### ACTIVITY
Exact reproduction required: the lines below from the line with "be part of the" to the line with "Where would you", both ends included, and no others.

### EXERCISE MATERIALS
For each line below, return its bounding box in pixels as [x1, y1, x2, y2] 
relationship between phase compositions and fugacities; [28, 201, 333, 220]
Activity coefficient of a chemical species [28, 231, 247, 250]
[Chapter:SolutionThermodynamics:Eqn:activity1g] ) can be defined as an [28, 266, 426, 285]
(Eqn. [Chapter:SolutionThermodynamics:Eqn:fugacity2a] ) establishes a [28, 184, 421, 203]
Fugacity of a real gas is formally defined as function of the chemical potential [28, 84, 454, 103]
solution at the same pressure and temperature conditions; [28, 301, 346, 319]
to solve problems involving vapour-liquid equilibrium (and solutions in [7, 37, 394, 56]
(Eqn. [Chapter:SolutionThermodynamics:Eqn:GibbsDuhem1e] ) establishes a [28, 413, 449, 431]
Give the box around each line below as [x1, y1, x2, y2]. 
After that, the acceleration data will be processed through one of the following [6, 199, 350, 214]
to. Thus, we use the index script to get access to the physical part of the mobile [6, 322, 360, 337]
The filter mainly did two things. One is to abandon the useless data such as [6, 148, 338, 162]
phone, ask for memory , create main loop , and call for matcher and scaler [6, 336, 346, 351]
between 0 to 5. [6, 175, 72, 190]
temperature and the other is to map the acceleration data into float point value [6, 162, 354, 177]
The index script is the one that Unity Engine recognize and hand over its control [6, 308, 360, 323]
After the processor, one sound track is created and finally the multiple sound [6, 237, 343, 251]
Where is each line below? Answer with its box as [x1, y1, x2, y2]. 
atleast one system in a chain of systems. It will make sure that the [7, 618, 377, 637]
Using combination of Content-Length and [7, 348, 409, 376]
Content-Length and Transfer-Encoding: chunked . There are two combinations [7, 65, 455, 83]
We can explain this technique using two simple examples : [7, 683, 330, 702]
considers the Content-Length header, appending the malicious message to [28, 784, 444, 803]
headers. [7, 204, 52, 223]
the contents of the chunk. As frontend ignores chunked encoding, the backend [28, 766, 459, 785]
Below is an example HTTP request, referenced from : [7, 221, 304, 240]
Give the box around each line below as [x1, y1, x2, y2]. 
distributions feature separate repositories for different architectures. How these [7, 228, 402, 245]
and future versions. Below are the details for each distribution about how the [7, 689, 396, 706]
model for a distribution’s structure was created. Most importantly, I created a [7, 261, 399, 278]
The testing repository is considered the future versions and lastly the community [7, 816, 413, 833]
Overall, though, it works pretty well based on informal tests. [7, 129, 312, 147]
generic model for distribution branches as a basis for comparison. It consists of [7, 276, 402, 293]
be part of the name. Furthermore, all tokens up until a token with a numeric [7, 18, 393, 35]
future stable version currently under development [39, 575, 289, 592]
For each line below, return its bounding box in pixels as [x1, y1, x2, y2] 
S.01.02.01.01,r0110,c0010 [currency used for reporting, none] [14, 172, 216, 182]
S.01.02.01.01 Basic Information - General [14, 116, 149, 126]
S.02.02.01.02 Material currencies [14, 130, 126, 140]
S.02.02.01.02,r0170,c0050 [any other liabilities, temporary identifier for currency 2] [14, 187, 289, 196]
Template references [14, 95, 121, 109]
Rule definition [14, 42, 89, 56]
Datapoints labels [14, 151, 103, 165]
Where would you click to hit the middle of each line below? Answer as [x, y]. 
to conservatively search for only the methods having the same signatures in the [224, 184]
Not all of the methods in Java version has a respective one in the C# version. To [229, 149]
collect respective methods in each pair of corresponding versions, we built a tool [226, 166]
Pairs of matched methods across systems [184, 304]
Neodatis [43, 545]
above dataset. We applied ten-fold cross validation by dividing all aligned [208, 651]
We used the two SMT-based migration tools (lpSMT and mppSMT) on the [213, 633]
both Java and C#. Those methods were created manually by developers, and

### TASK OUTPUT
be part of the name. Furthermore, all tokens up until a token with a numeric [7, 18, 393, 35]
future stable version currently under development [39, 575, 289, 592]
For each line below, return its bounding box in pixels as [x1, y1, x2, y2] 
S.01.02.01.01,r0110,c0010 [currency used for reporting, none] [14, 172, 216, 182]
S.01.02.01.01 Basic Information - General [14, 116, 149, 126]
S.02.02.01.02 Material currencies [14, 130, 126, 140]
S.02.02.01.02,r0170,c0050 [any other liabilities, temporary identifier for currency 2] [14, 187, 289, 196]
Template references [14, 95, 121, 109]
Rule definition [14, 42, 89, 56]
Datapoints labels [14, 151, 103, 165]
Where would you click to hit the middle of each line below? Answer as [x, y]. 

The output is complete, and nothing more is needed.